GET vs. POST Revisited

By Deane Barker on October 30, 2006

POST Considered Inconvenient: Another solid rant on GET vs. POST. The author makes the argument that you should always use GET, unless the script “is not safe,” in which case you should use POST.

This dual method approach is a common antipattern in web apps. You should never have the same script that blithely accepts the same parameters via GET or POST and returns the same value. The script should pick one and stick to it. If the script is safe, then use GET. If the script is unsafe (i.e. has side effects) use POST. However it is not appropriate to pick both. That either loses search engine juice and linkability (using POST where GET is called for) or opens security holes (using GET where POST is called for).

The argument for GET:

POST requests cannot be bookmarked, linked to, indexed, searched, or cached. […] GET is vastly friendlier to users and dramatically improves your search engine placement.

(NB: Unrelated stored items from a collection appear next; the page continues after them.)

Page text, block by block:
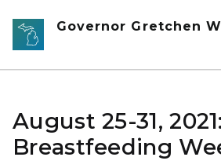
Skip to main content
Governor Gretchen
August 25-31,
Breastfeeding
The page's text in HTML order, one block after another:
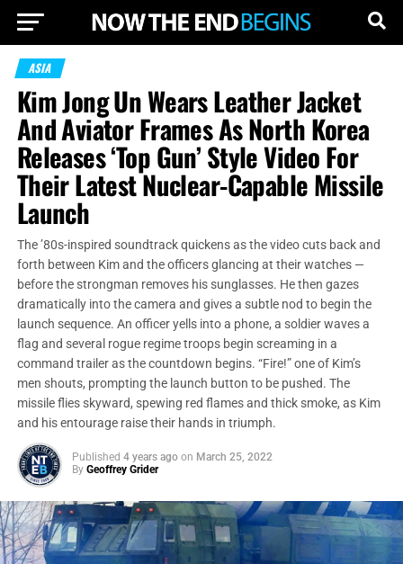
ASIA
Kim Jong Un Wears Leather Jacket
And Aviator Frames As North Korea
Releases ‘Top Gun’ Style Video For
Their Latest Nuclear-Capable Missile
Launch
The ’80s-inspired soundtrack quickens as the video cuts back and
forth between Kim and the officers glancing at their watches —
before the strongman removes his sunglasses. He then gazes
dramatically into the camera and gives a subtle nod to begin the
launch sequence. An officer yells into a phone, a soldier waves a
flag and several rogue regime troops begin screaming in a
command trailer as the countdown begins. “Fire!” one of Kim’s
men shouts, prompting the launch button to be pushed. The
missile flies skyward, spewing red flames and thick smoke, as Kim
and his entourage raise their hands in triumph.
Published 4 years ago on March 25, 2022
By Geoffrey Grider
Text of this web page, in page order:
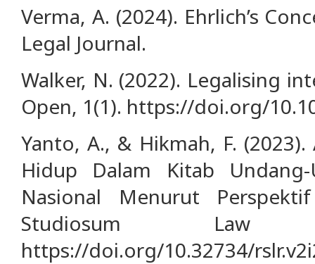
Verma, A. (2024). Ehrlich’s
Legal Journal.
Walker, N. (2022). Legalising
Open, 1(1). https://doi.org/
Yanto, A., & Hikmah, F.
Hidup Dalam Kitab
Nasional Menurut
Studiosum Law
https://doi.org/10.32734/
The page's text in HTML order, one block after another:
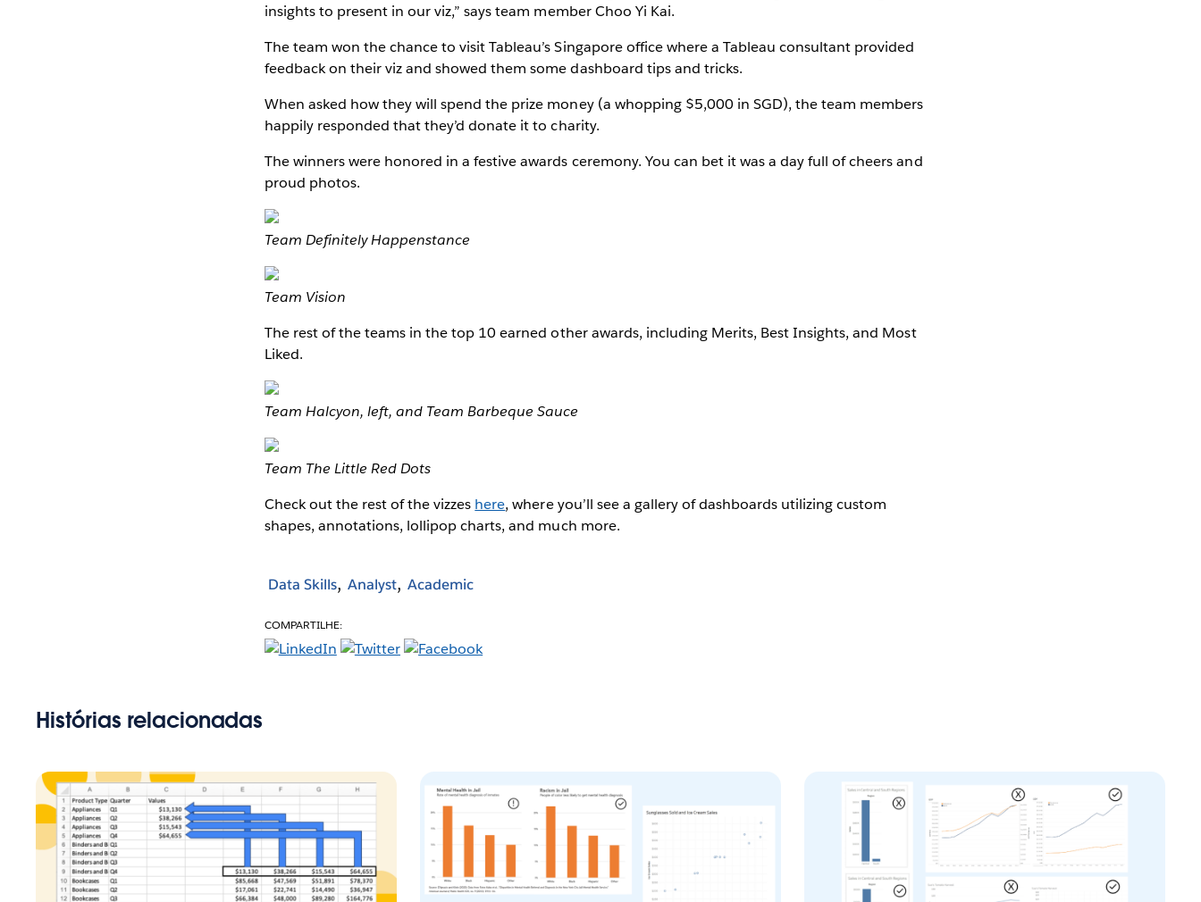
insights to present in our viz,” says team member Choo Yi Kai.
The team won the chance to visit Tableau’s Singapore office where a Tableau consultant provided
feedback on their viz and showed them some dashboard tips and tricks.
When asked how they will spend the prize money (a whopping $5,000 in SGD), the team members
happily responded that they’d donate it to charity.
The winners were honored in a festive awards ceremony. You can bet it was a day full of cheers and
proud photos.
Team Definitely Happenstance
Team Vision
The rest of the teams in the top 10 earned other awards, including Merits, Best Insights, and Most
Liked.
Team Halcyon, left, and Team Barbeque Sauce
Team The Little Red Dots
Check out the rest of the vizzes here, where you’ll see a gallery of dashboards utilizing custom
shapes, annotations, lollipop charts, and much more.
Data Skills Analyst Academic
COMPARTILHE:
Histórias relacionadas
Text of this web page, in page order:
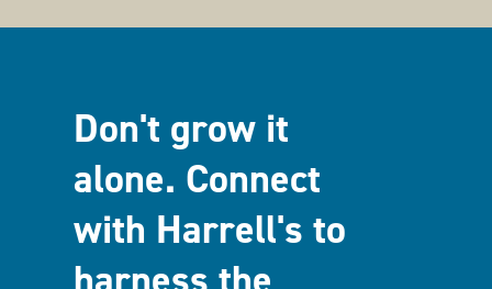
Don't grow it
alone. Connect
with Harrell's to
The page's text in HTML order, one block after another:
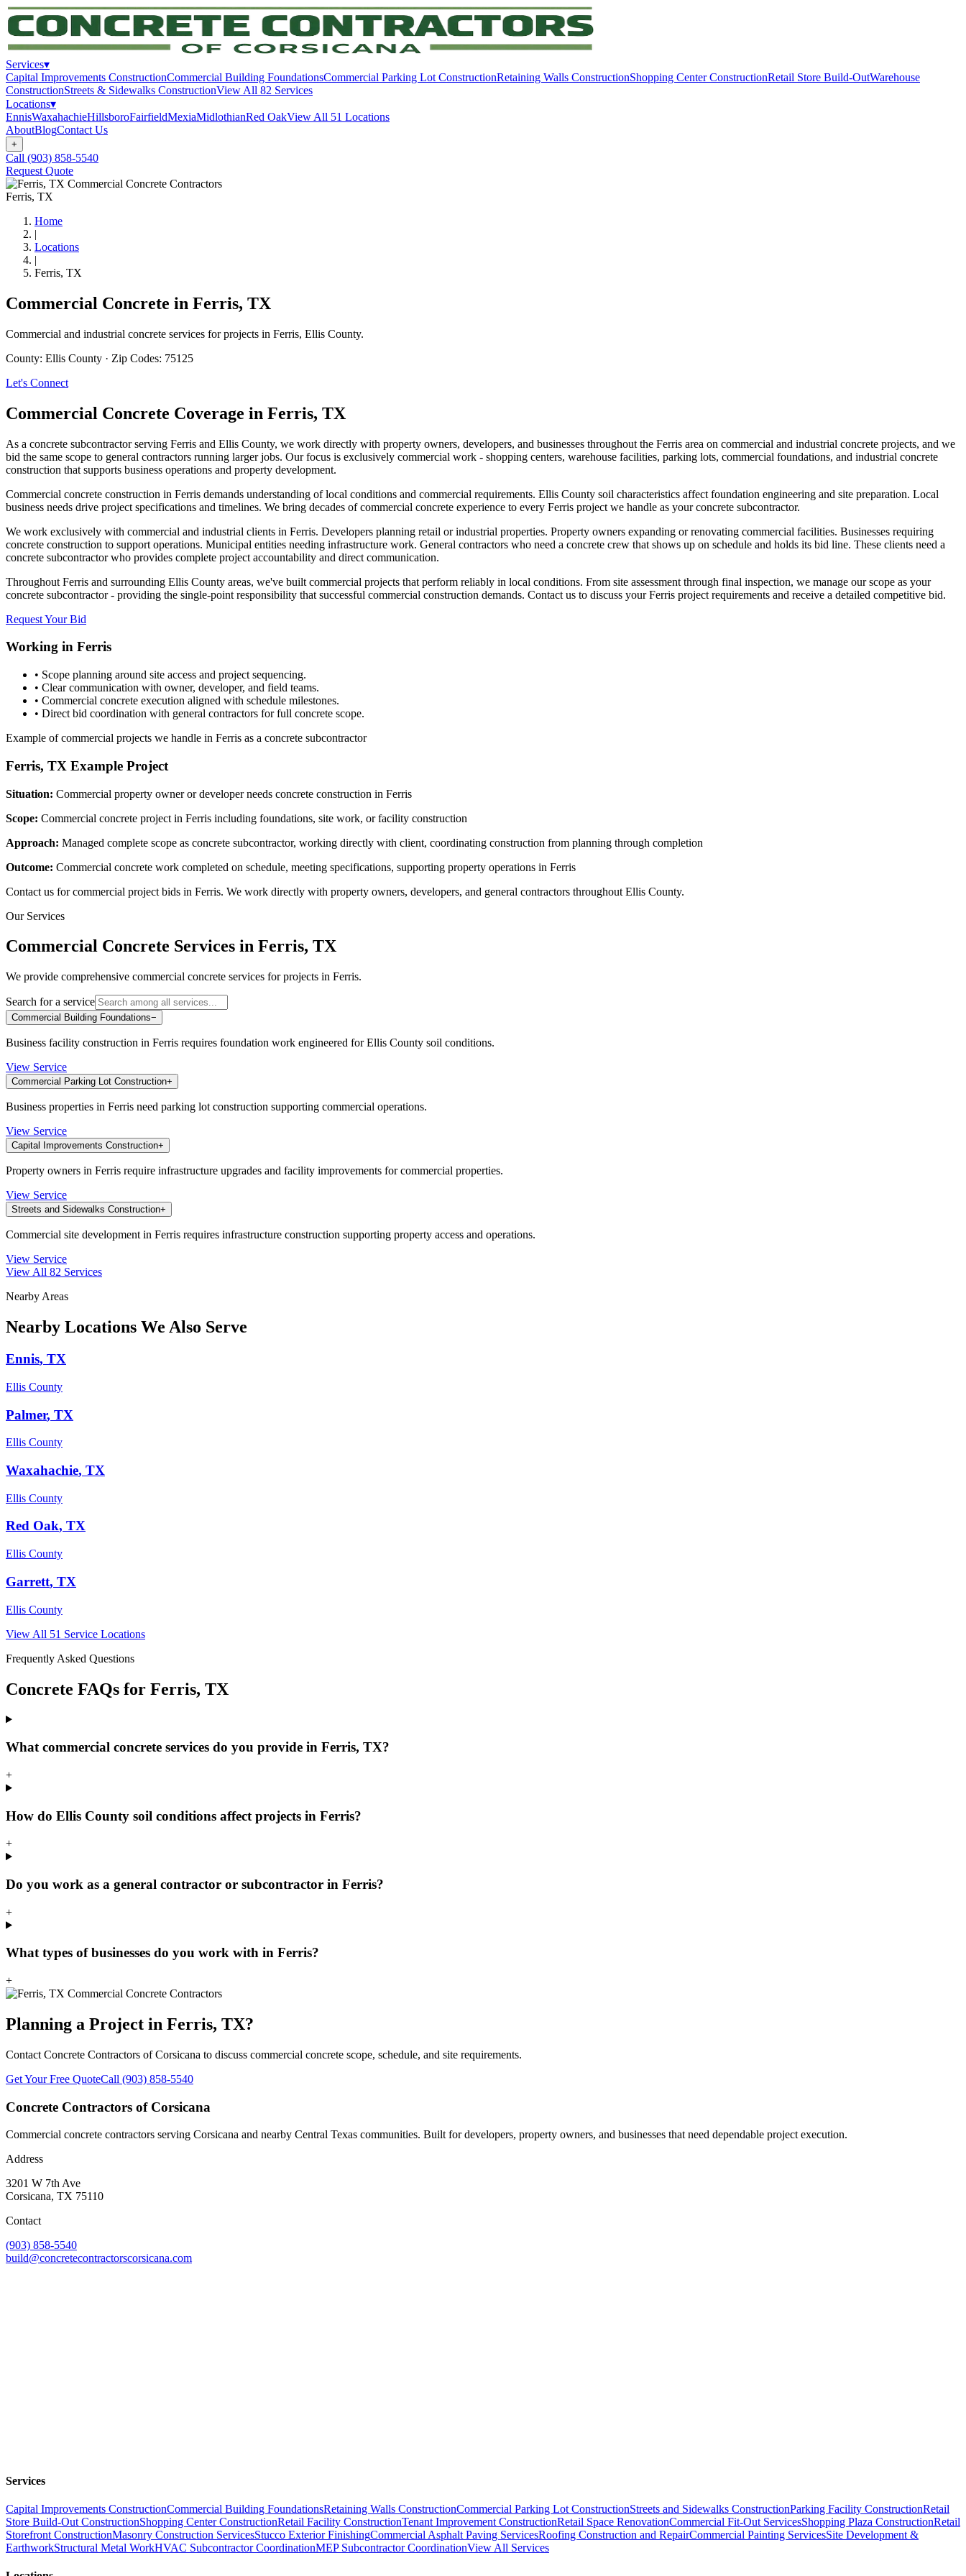
Services▾
Capital Improvements ConstructionCommercial Building FoundationsCommercial Parking Lot ConstructionRetaining Walls ConstructionShopping Center ConstructionRetail Store Build-OutWarehouse
ConstructionStreets & Sidewalks ConstructionView All 82 Services
Locations▾
EnnisWaxahachieHillsboroFairfieldMexiaMidlothianRed OakView All 51 Locations
AboutBlogContact Us
+
Call (903) 858-5540
Request Quote
Ferris, TX
Home
|
Locations
|
Ferris, TX
Commercial Concrete in Ferris, TX
Commercial and industrial concrete services for projects in Ferris, Ellis County.
County: Ellis County · Zip Codes: 75125
Let's Connect
Commercial Concrete Coverage in Ferris, TX
As a concrete subcontractor serving Ferris and Ellis County, we work directly with property owners, developers, and businesses throughout the Ferris area on commercial and industrial concrete projects, and we
bid the same scope to general contractors running larger jobs. Our focus is exclusively commercial work - shopping centers, warehouse facilities, parking lots, commercial foundations, and industrial concrete
construction that supports business operations and property development.
Commercial concrete construction in Ferris demands understanding of local conditions and commercial requirements. Ellis County soil characteristics affect foundation engineering and site preparation. Local
business needs drive project specifications and timelines. We bring decades of commercial concrete experience to every Ferris project we handle as your concrete subcontractor.
We work exclusively with commercial and industrial clients in Ferris. Developers planning retail or industrial properties. Property owners expanding or renovating commercial facilities. Businesses requiring
concrete construction to support operations. Municipal entities needing infrastructure work. General contractors who need a concrete crew that shows up on schedule and holds its bid line. These clients need a
concrete subcontractor who provides complete project accountability and direct communication.
Throughout Ferris and surrounding Ellis County areas, we've built commercial projects that perform reliably in local conditions. From site assessment through final inspection, we manage our scope as your
concrete subcontractor - providing the single-point responsibility that successful commercial construction demands. Contact us to discuss your Ferris project requirements and receive a detailed competitive bid.
Request Your Bid
Working in Ferris
• Scope planning around site access and project sequencing.
• Clear communication with owner, developer, and field teams.
• Commercial concrete execution aligned with schedule milestones.
• Direct bid coordination with general contractors for full concrete scope.
Example of commercial projects we handle in Ferris as a concrete subcontractor
Ferris, TX Example Project
Situation: Commercial property owner or developer needs concrete construction in Ferris
Scope: Commercial concrete project in Ferris including foundations, site work, or facility construction
Approach: Managed complete scope as concrete subcontractor, working directly with client, coordinating construction from planning through completion
Outcome: Commercial concrete work completed on schedule, meeting specifications, supporting property operations in Ferris
Contact us for commercial project bids in Ferris. We work directly with property owners, developers, and general contractors throughout Ellis County.
Our Services
Commercial Concrete Services in Ferris, TX
We provide comprehensive commercial concrete services for projects in Ferris.
Search for a service
Commercial Building Foundations−
Business facility construction in Ferris requires foundation work engineered for Ellis County soil conditions.
View Service
Commercial Parking Lot Construction+
Business properties in Ferris need parking lot construction supporting commercial operations.
View Service
Capital Improvements Construction+
Property owners in Ferris require infrastructure upgrades and facility improvements for commercial properties.
View Service
Streets and Sidewalks Construction+
Commercial site development in Ferris requires infrastructure construction supporting property access and operations.
View Service
View All 82 Services
Nearby Areas
Nearby Locations We Also Serve
Ennis, TX
Ellis County
Palmer, TX
Ellis County
Waxahachie, TX
Ellis County
Red Oak, TX
Ellis County
Garrett, TX
Ellis County
View All 51 Service Locations
Frequently Asked Questions
Concrete FAQs for Ferris, TX
What commercial concrete services do you provide in Ferris, TX?
+
How do Ellis County soil conditions affect projects in Ferris?
+
Do you work as a general contractor or subcontractor in Ferris?
+
What types of businesses do you work with in Ferris?
+
Planning a Project in Ferris, TX?
Contact Concrete Contractors of Corsicana to discuss commercial concrete scope, schedule, and site requirements.
Get Your Free QuoteCall (903) 858-5540
Concrete Contractors of Corsicana
Commercial concrete contractors serving Corsicana and nearby Central Texas communities. Built for developers, property owners, and businesses that need dependable project execution.
Address
3201 W 7th Ave
Corsicana, TX 75110
Contact
(903) 858-5540
build@concretecontractorscorsicana.com
Services
Capital Improvements ConstructionCommercial Building FoundationsRetaining Walls ConstructionCommercial Parking Lot ConstructionStreets and Sidewalks ConstructionParking Facility ConstructionRetail
Store Build-Out ConstructionShopping Center ConstructionRetail Facility ConstructionTenant Improvement ConstructionRetail Space RenovationCommercial Fit-Out ServicesShopping Plaza ConstructionRetail
Storefront ConstructionMasonry Construction ServicesStucco Exterior FinishingCommercial Asphalt Paving ServicesRoofing Construction and RepairCommercial Painting ServicesSite Development &
EarthworkStructural Metal WorkHVAC Subcontractor CoordinationMEP Subcontractor CoordinationView All Services
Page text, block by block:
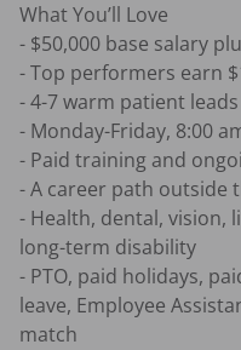
What You’ll Love
- $50,000 base salary
- Top performers earn
- 4-7 warm patient
- Monday-Friday, 8:00
- Paid training and
- A career path outside
- Health, dental, vision,
long-term disability
- PTO, paid holidays,
leave, Employee
match
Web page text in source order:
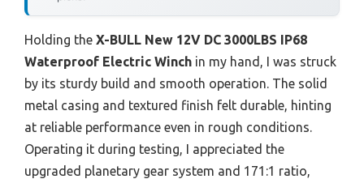
Holding the X-BULL New 12V DC 3000LBS IP68
Waterproof Electric Winch in my hand, I was struck
by its sturdy build and smooth operation. The solid
metal casing and textured finish felt durable, hinting
at reliable performance even in rough conditions.
Operating it during testing, I appreciated the
upgraded planetary gear system and 171:1 ratio,
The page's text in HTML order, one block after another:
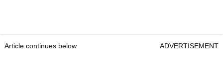
Article continues below ADVERTISEMENT
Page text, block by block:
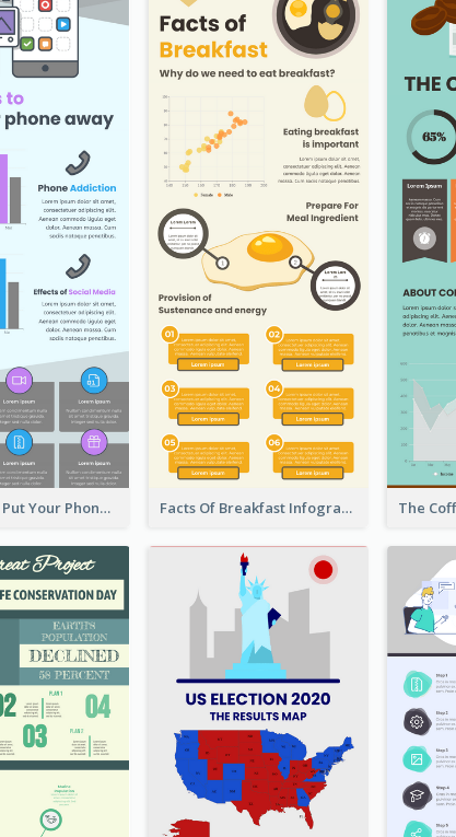
Reasons To Put Your Phone Away Infographic Facts Of Breakfast Infographic
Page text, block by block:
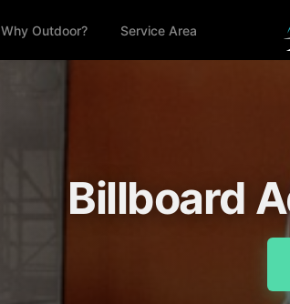
Why Outdoor? Service Area
Billboard
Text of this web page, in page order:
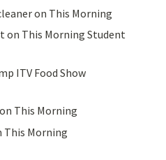
on This Morning
on This Morning Student
ITV Food Show
This Morning
This Morning
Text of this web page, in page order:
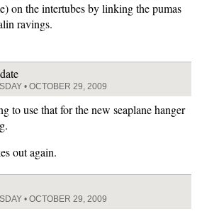
on the intertubes by linking the pumas
ravings.
• OCTOBER 29, 2009
to use that for the new seaplane hanger
out again.
• OCTOBER 29, 2009
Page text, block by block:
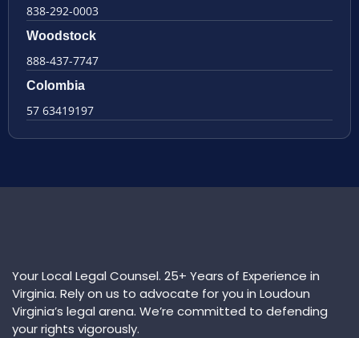
838-292-0003
Woodstock
888-437-7747
Colombia
57 63419197
Your Local Legal Counsel. 25+ Years of Experience in
Virginia. Rely on us to advocate for you in Loudoun
Virginia’s legal arena. We’re committed to defending
your rights vigorously.
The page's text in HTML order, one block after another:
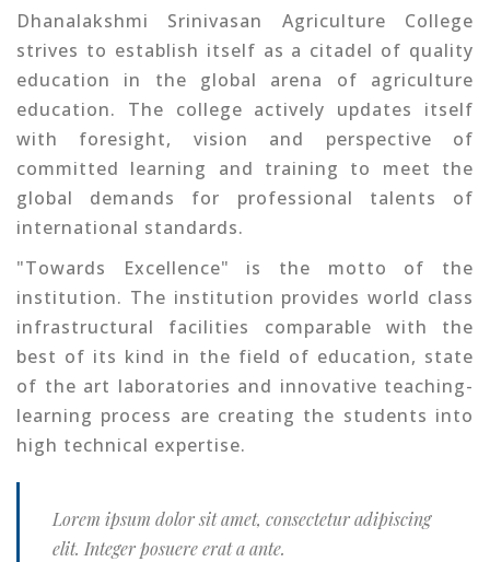
Dhanalakshmi Srinivasan Agriculture College
strives to establish itself as a citadel of quality
education in the global arena of agriculture
education. The college actively updates itself
with foresight, vision and perspective of
committed learning and training to meet the
global demands for professional talents of
international standards.
"Towards Excellence" is the motto of the
institution. The institution provides world class
infrastructural facilities comparable with the
best of its kind in the field of education, state
of the art laboratories and innovative teaching-
learning process are creating the students into
high technical expertise.
Lorem ipsum dolor sit amet, consectetur adipiscing
elit. Integer posuere erat a ante.
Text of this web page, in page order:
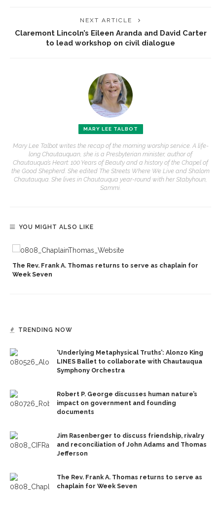
NEXT ARTICLE
Claremont Lincoln’s Eileen Aranda and David Carter
to lead workshop on civil dialogue
MARY LEE TALBOT
Mary Lee Talbot writes the recap of the morning worship service. A life-
long Chautauquan, she is a Presbyterian minister, author of
Chautauqua’s Heart: 100 Years of Beauty and a history of the Chapel of
the Good Shepherd. She edited The Streets Where We Live and Shalom
Chautauqua. She lives in Chautauqua year-round with her Stabyhoun,
Sammi.
YOU MIGHT ALSO LIKE
The Rev. Frank A. Thomas returns to serve as chaplain for
Week Seven
TRENDING NOW
‘Underlying Metaphysical Truths’: Alonzo King
LINES Ballet to collaborate with Chautauqua
Symphony Orchestra
Robert P. George discusses human nature’s
impact on government and founding
documents
Jim Rasenberger to discuss friendship, rivalry
and reconciliation of John Adams and Thomas
Jefferson
The Rev. Frank A. Thomas returns to serve as
chaplain for Week Seven
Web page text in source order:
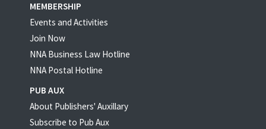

  1. I agree that when it comes to a search and results situation, or some sort of navigation, using the GET method is easier and friendlier for the end user. However, do you really want to upload a 10MB binary file using GET? Insert critical information into a database using GET? As with everything, both GET and POST have their strengths and weaknesses, but to say that you should ALWAYS use GET (even when a user-friendly URL is not needed) is overzealous in my book.